Il cambiamento climatico potrebbe portare al crollo di uno su quattro ponti in acciaio entro il 2040

Crollo del ponte a Minneapolis

Il riscaldamento globale potrebbe contribuire al crollo di uno su quattro ponti in acciaio negli Stati Uniti nei prossimi due decenni.

I ponti negli Stati Uniti e in altri paesi "ricchi" stanno invecchiando e si stanno deteriorando. L'anno scorso, gran parte di un ponte italiano costruito negli anni '60 è crollato, uccidendo più di 40 persone.

Uno dei problemi più comuni sono i giunti di dilatazione. Ciò consente alle sezioni del ponte di espandersi e contrarsi nei climi più caldi senza indebolire la struttura. Ma causano grossi problemi strutturali se non funzionano bene.

Hussam Mahmoud della Colorado State University ha deciso di studiare gli effetti dell'aumento della temperatura sui ponti in acciaio negli Stati Uniti.

In particolare, si sono concentrati su cosa accadrebbe quando le articolazioni che sono intasate da sporco e detriti sono esposte alle temperature più elevate previste nei prossimi anni mentre il clima si riscalda.
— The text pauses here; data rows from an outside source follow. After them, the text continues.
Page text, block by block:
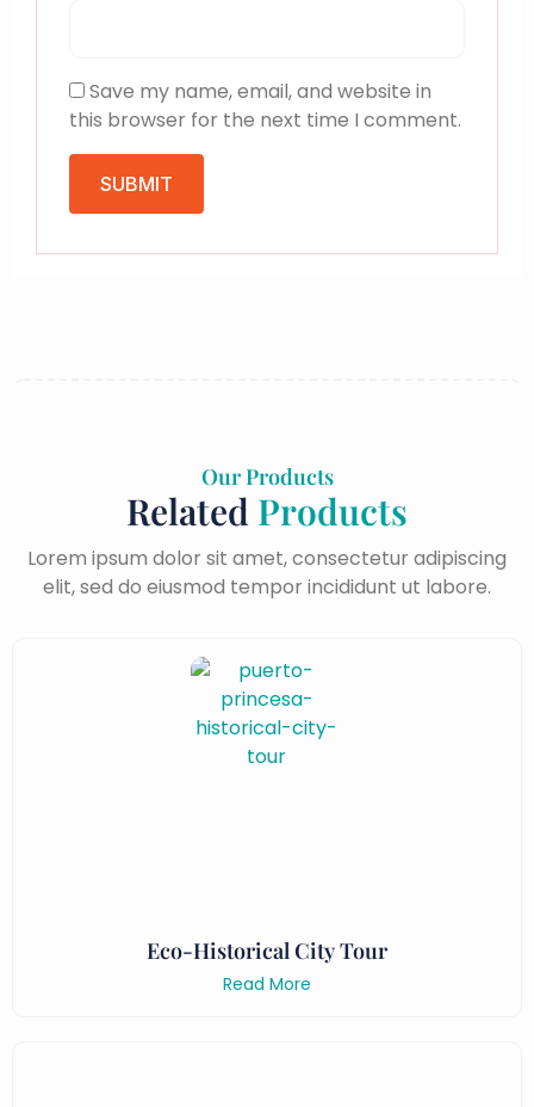
Save my name, email, and website in
this browser for the next time I comment.
Our Products
Related Products
Lorem ipsum dolor sit amet, consectetur adipiscing
elit, sed do eiusmod tempor incididunt ut labore.
Eco-Historical City Tour
Read More
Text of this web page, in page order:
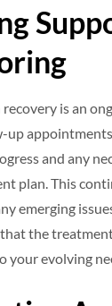
is an
up
and any
plan. This
emerging
the
your evolving
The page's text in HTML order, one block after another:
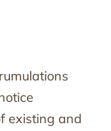
existing and
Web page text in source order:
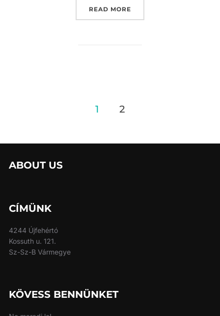
READ MORE
1 2
ABOUT US
CÍMÜNK
4244 Újfehértó
Kossuth u. 121.
Sz-Sz-B Vármegye
KÖVESS BENNÜNKET
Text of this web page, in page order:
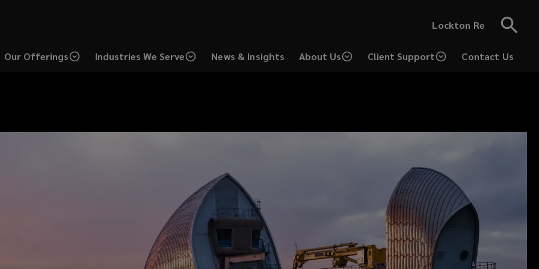
Lockton Re
Our Offerings Industries We Serve News & Insights About Us Client Support Contact Us
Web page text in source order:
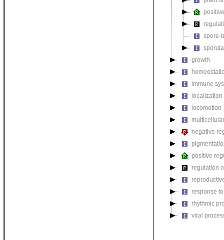
spore-
growth
immune
localization
locomotion
negative
positive
regulation
response
rhythmic
viral
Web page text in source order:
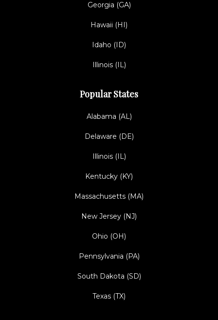
Georgia (GA)
Hawaii (HI)
Idaho (ID)
Illinois (IL)
Popular States
Alabama (AL)
Delaware (DE)
Illinois (IL)
Kentucky (KY)
Massachusetts (MA)
New Jersey (NJ)
Ohio (OH)
Pennsylvania (PA)
South Dakota (SD)
Texas (TX)
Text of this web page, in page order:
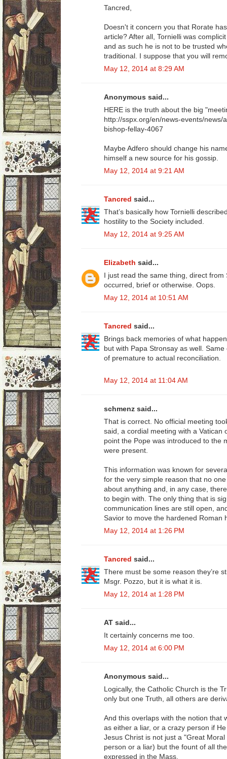
Tancred,
Doesn't it concern you that Rorate
article? After all, Tornielli was
and as such he is not to be trusted
traditional. I suppose that you will
May 12, 2014 at 8:29 AM
Anonymous said...
HERE is the truth about the big
http://sspx.org/en/news-events/
bishop-fellay-4067
Maybe Adfero should change his
himself a new source for his gossip.
May 12, 2014 at 9:21 AM
Tancred said...
That’s basically how Tornielli
hostility to the Society included.
May 12, 2014 at 9:25 AM
Elizabeth said...
I just read the same thing, direct from
occurred, brief or otherwise. Oops.
May 12, 2014 at 10:51 AM
Tancred said...
Brings back memories of what
but with Papa Stronsay as well.
of premature to actual reconciliation.
May 12, 2014 at 11:04 AM
schmenz said...
That is correct. No official meeting
said, a cordial meeting with a Vatican
point the Pope was introduced to the
were present.
This information was known for
for the very simple reason that no
about anything and, in any case,
to begin with. The only thing that is
communication lines are still open,
Savior to move the hardened Roman
May 12, 2014 at 1:26 PM
Tancred said...
There must be some reason they’re
Msgr. Pozzo, but it is what it is.
May 12, 2014 at 1:28 PM
AT said...
It certainly concerns me too.
May 12, 2014 at 6:00 PM
Anonymous said...
Logically, the Catholic Church is the
only but one Truth, all others are
And this overlaps with the notion that
as either a liar, or a crazy person if
Jesus Christ is not just a "Great
person or a liar) but the fount of all
expressed in the Mass.
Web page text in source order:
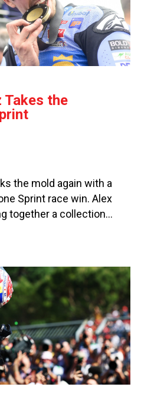
Takes the
the mold again with a
Sprint race win. Alex
together a collection…
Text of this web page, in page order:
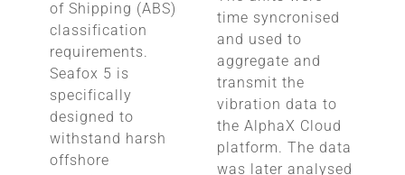
of Shipping (ABS)
classification
requirements.
Seafox 5 is
specifically
designed to
withstand harsh
offshore
time syncronised
and used to
aggregate and
transmit the
vibration data to
the AlphaX Cloud
platform. The data
was later analysed
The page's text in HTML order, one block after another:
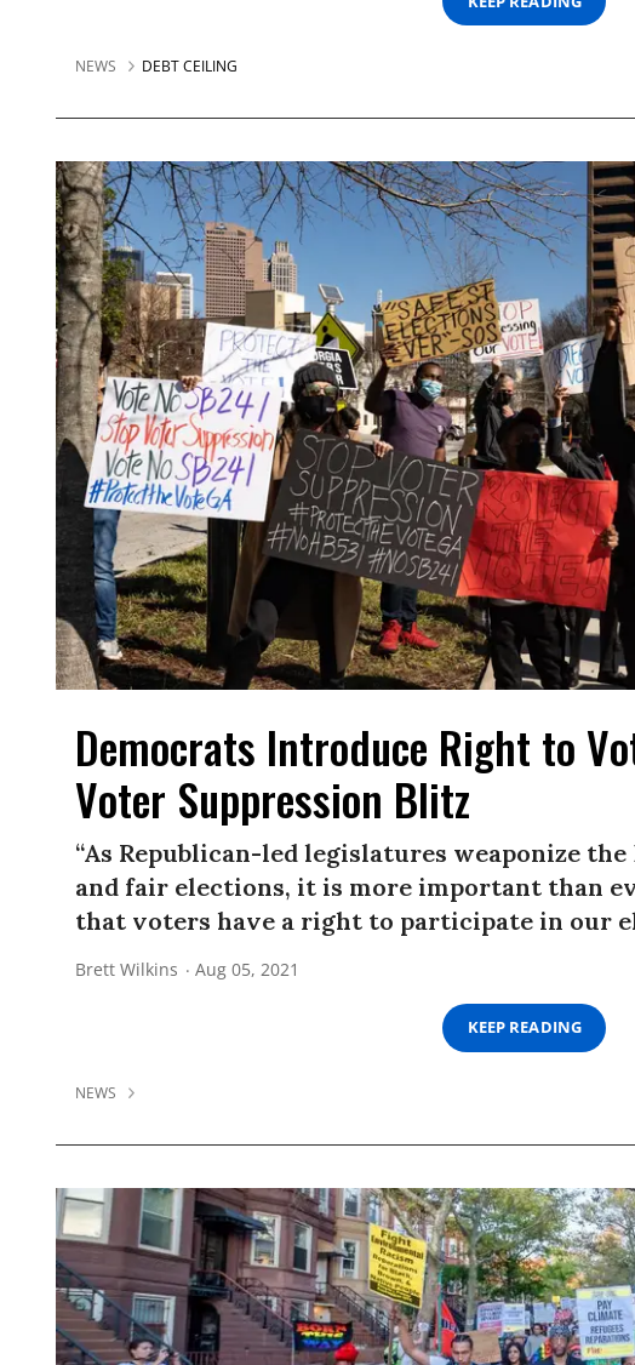
NEWS DEBT CEILING
Democrats Introduce Right to
Voter Suppression Blitz
“As Republican-led legislatures weaponize
and fair elections, it is more important than
that voters have a right to participate in our
Brett Wilkins Aug 05, 2021
KEEP READING
NEWS
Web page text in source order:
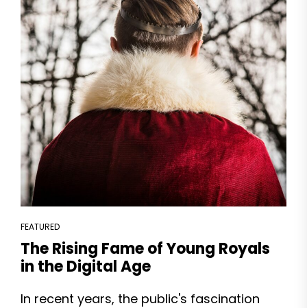
FEATURED
The Rising Fame of Young Royals
in the Digital Age
In recent years, the public's fascination
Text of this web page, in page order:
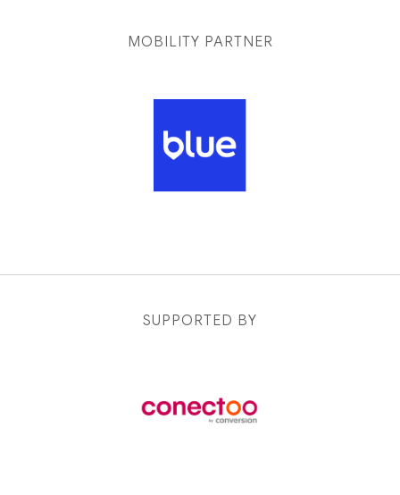
MOBILITY PARTNER
SUPPORTED BY
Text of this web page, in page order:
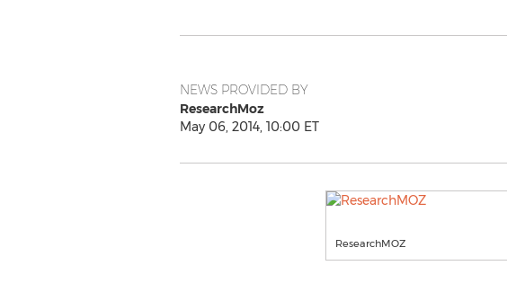
NEWS PROVIDED BY
ResearchMoz
May 06, 2014, 10:00 ET
ResearchMOZ
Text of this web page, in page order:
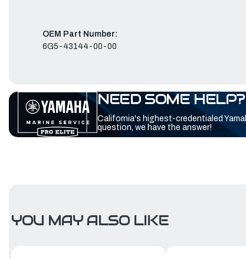
OEM Part Number:
6G5-43144-00-00
NEED SOME HELP?
California's highest-credentialed
question, we have the answer!
YOU MAY ALSO LIKE
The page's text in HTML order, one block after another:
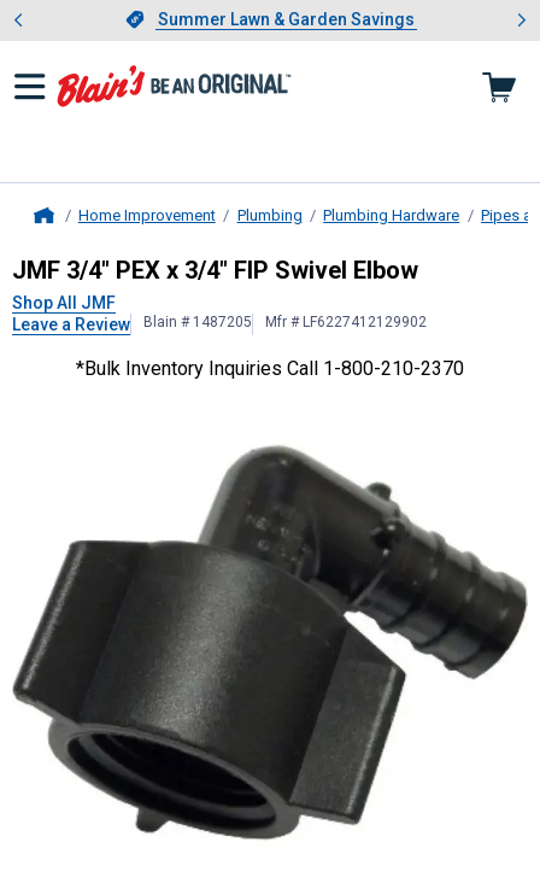
Slide 1 of 4.Summer Lawn & Garden Savings
Summer Lawn & Garden Savings
Showing slide 1 of 4: Summer
Home Improvement Plumbing Plumbing Hardware Pipes
JMF3/4" PEX x 3/4" FIP Swivel
JMF 3/4" PEX x 3/4" FIP Swivel Elbow
Shop All JMF
Leave a Review
Blain # 1487205 Mfr # LF6227412129902
*Bulk Inventory Inquiries Call 1-800-210-2370
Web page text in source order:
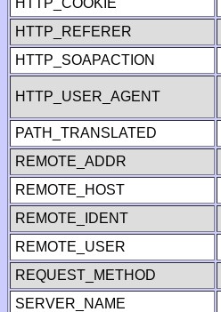
HTTP_COOKIE
HTTP_REFERER
HTTP_SOAPACTION
HTTP_USER_AGENT
PATH_TRANSLATED
REMOTE_ADDR
REMOTE_HOST
REMOTE_IDENT
REMOTE_USER
REQUEST_METHOD
SERVER_NAME
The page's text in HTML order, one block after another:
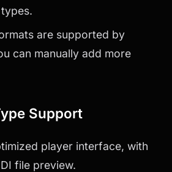
are supported by
can manually add more
Support
player interface, with
file preview.
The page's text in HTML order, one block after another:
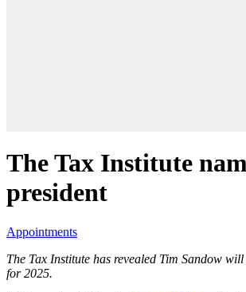
The Tax Institute
president
Appointments
The Tax Institute has revealed Tim Sandow
for 2025.
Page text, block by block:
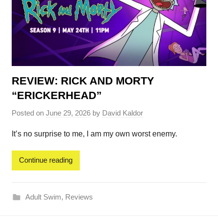
REVIEW: RICK AND MORTY
“ERICKERHEAD”
Posted on June 29, 2026 by David Kaldor
It’s no surprise to me, I am my own worst enemy.
Continue reading
Adult Swim, Reviews
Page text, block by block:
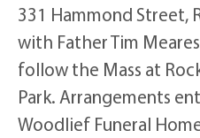
331 Hammond Street,
with Father Tim
follow the Mass at
Park. Arrangements
Woodlief Funeral
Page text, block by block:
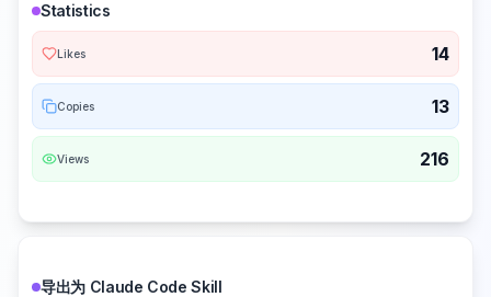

L'ostruzione è un problema comune, soprattutto su ponti più deteriorati, ma è costoso da riparare.

Ponti in pericolo.

Questo ostacolo impedisce alle sezioni di espandersi in modo sicuro e sollecita parti del ponte che non sono state progettate per supportare il carico risultante.

Mahmoud ha analizzato i dati sulla condizione di circa 90.000 ponti negli Stati Uniti e ha modellato il modo in cui i giunti di dilatazione sarebbero interessati alle temperature previste per i prossimi 80 anni.

Hanno scoperto che le temperature attuali non sono abbastanza estreme da causare problemi, ma un ponte su quattro rischia di fallire una sezione nei prossimi 21 anni, raggiungendo il 28% nel 2060 e il 49% nel 2080 . Quasi tutti stanno per crollare entro il 2100.

" Questi crolli sono molto gravi", afferma Mahmoud.

Original text


I ponti sono progettati per consentire la diffusione del carico in caso di avaria di una parte. Tuttavia, questo studio si è concentrato sui guasti nella parte principale della struttura portante, il che significa che la sezione sarebbe completamente collassata o avrebbe richiesto un lavoro significativo per la riparazione.

Lihai Zhang dell'Università di Melbourne in Australia afferma che i paesi sviluppati di tutto il mondo affrontano problemi simili con l'invecchiamento della loro infrastruttura . Negli Stati Uniti, due ponti su cinque hanno almeno 50 anni. Molti non sono stati progettati per durare così a lungo.

Il lavoro di Zhang suggerisce che, oltre ai problemi legati al calore, i cambiamenti climatici potrebbero anche rendere i ponti più deteriorati ancora più vulnerabili a causa di venti più forti, maggiori precipitazioni e gli effetti dell'anidride carbonica corrosiva sul atmosfera.

Ciò è aumentato dalla crescita della popolazione, più traffico e camion molto più pesanti di quelli progettati per resistere a questi ponti, afferma.